Le silence leur écorchait les oreilles.
Lorsque Louise retira l’appareil, un morceau de la lame resta fiché dans la porte. Il semblait à peine arriver de l’autre côté.

« C’est pas possible ! Quelle épaisseur fait ce truc ?
- Trop pour un vieil outil pas entretenu, en tout cas. Même si on trouvait d’autres disques, les composants de la serrure doivent être trop résistants. Il nous faudrait du matériel spécialisé. On ruinerait le moteur bien avant de traverser la porte. Il faut trouver autre chose. »
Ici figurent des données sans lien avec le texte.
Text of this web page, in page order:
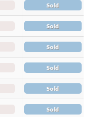
Sold
Sold
Sold
Sold
Sold
Sold
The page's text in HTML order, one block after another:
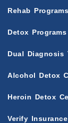
Rehab Programs
Detox Programs
Dual Diagnosis
Alcohol Detox
Heroin Detox
Verify Insurance
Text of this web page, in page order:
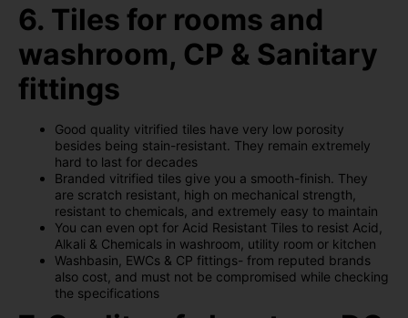
6. Tiles for rooms and
washroom, CP & Sanitary
fittings
Good quality vitrified tiles have very low porosity
besides being stain-resistant. They remain extremely
hard to last for decades
Branded vitrified tiles give you a smooth-finish. They
are scratch resistant, high on mechanical strength,
resistant to chemicals, and extremely easy to maintain
You can even opt for Acid Resistant Tiles to resist Acid,
Alkali & Chemicals in washroom, utility room or kitchen
Washbasin, EWCs & CP fittings- from reputed brands
also cost, and must not be compromised while checking
the specifications

Sans un mot, Louise retira la batterie d’un geste brusque et prit la perceuse des mains de Joseph. Quand elle plia les genoux pour se mettre à la hauteur du barillet, quelques légers craquements retentirent.
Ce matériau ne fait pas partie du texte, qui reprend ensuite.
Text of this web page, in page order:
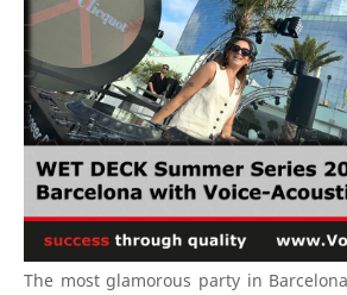
The most glamorous party in
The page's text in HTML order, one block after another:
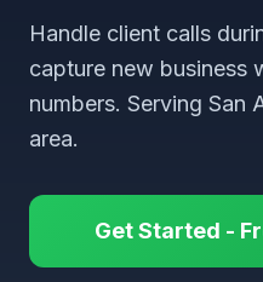
Handle client calls
capture new business
numbers. Serving San
area.
Get Started -
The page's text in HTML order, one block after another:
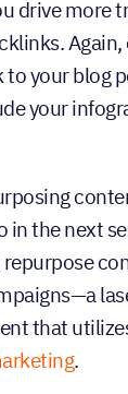
drive more
your blog
your
in the next
that
.
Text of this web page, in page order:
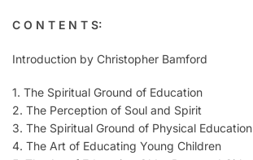
C O N T E N T S:
Introduction by Christopher Bamford
1. The Spiritual Ground of Education
2. The Perception of Soul and Spirit
3. The Spiritual Ground of Physical Education
4. The Art of Educating Young Children
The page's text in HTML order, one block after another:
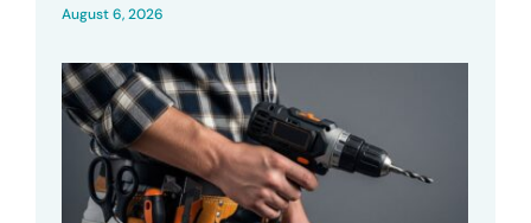
August 6, 2026
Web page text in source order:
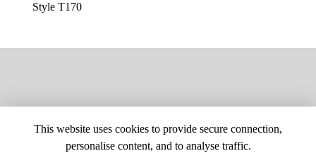
Style T170
This website uses cookies to provide secure connection,
personalise content, and to analyse traffic.

Nicole s’agenouilla à nouveau devant la serrure, lui indiquant où viser pour déloger les goupilles.
En bien meilleur état que la disqueuse, la perceuse émit tout de même quelques couinements inquiétants en s’attaquant à la machinerie interne de la poignée. Celle-ci, même si elle ne payait pas de mine, devait être d’excellente qualité. Après quelques minutes entrecoupées de pauses pour chasser l’odeur de chaleur émanant de l’appareil, les deux femmes réussirent à sortir de leur logement un certain nombre de morceaux de goupilles, de ressorts tordus et de copeaux divers. Chaque nouveau puits de goupille passé envoyait une secousse dans les épaules de Louise. Même Florence retenait son souffle, tendue à l’extrême.
Louise dut tirer d’un coup sec pour extraire le forêt de la serrure. Tordu, vrillé et ébréché, il ne serait plus d’aucune utilité. Aucune boîte neuve n’avait été trouvée en bas. C’est comme si la plupart des « bons » outils s’étaient évanouis, ne leur laissant que le rebut pour se débrouiller.
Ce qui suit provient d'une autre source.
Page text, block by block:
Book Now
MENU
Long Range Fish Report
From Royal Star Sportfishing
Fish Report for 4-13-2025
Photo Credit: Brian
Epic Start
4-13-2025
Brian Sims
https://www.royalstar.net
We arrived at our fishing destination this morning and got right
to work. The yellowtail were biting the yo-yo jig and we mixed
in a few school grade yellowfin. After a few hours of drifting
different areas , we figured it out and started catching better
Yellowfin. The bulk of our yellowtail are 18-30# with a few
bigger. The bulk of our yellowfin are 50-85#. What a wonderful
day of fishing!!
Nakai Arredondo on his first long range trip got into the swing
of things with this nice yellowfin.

Avec la délicatesse qui lui était coutumière, Florence vint à nouveau secouer la porte. Quelques débris tombèrent de la serrure éclatée. Des bruits de métal chutant en cascade se firent entendre à l’intérieur même de la porte, et Florence put la tirer d’un bon demi-centimètre, mais le reste du cylindre tenait bon.

« On vient de détruire une porte qui n’est pas du tout à nous... »
Marcus, hébété, semblait sortir d’un long sommeil.
En effet, la porte était en bien piteux état. Toujours fermée, elle portait une belle éventration à la disqueuse, et la serrure était tout à fait hors-service.
« Oui, eh bien… On était coincés ! »
Joseph arborait une teinte rouge pivoine. C’était peut-être bien la première fois qu’il se livrait à quoi que ce soit d’illégal, et il n’aurait pas pensé qu’il s’agirait de pénétrer par effraction dans un dépôt de bus en détruisant la porte. Enfin, s’agissait-il de pénétrer où que ce soit ? L’idée était plutôt de s’en échapper, mais, encore faudrait-il expliquer ça aux compagnies d’assurances.

Tirant de tout son poids sur la poignée, Florence ne parvint qu’à s’essouffler.
« Si on avait quelque chose pour faire levier, on pourrait être plus efficaces. »
Tous se regardèrent. Personne ne voulait retourner dans le deuxième sous-sol baigné de lumière glauque.